Inserts a row with the given values. Some table formats allow control over row order. In this case, if an insertion is preceeded by a row select, the insertion is done before the selected row, otherwise it is done after the last existing row. Values are specified as for row update.
Deletes a row matching the given values. Values are specified as for row select.
Since the CSV format has some variability, here are some notes on the variant expected. In summary, keep to RFC4180 as closely as you can.

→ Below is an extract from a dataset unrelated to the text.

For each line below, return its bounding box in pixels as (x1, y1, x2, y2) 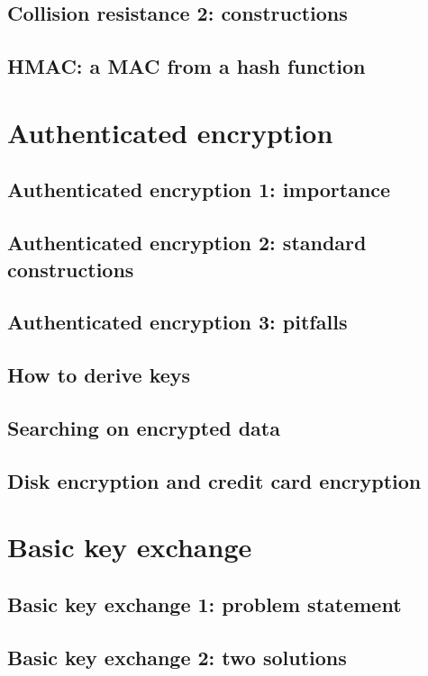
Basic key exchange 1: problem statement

The DTBL format, as represented in CSV, needs a way to describe all cell types as text. So far, only the issue of representing "NULL" has been addressed. The rule adopted is as follows:
There are other possibilities, such as distinguishing between a completely blank cell and a cell containing a pair of quotes, but such possibilities are unlikely to survive a round-trip through a graphical CSV editor and so could cause more problems then they solve.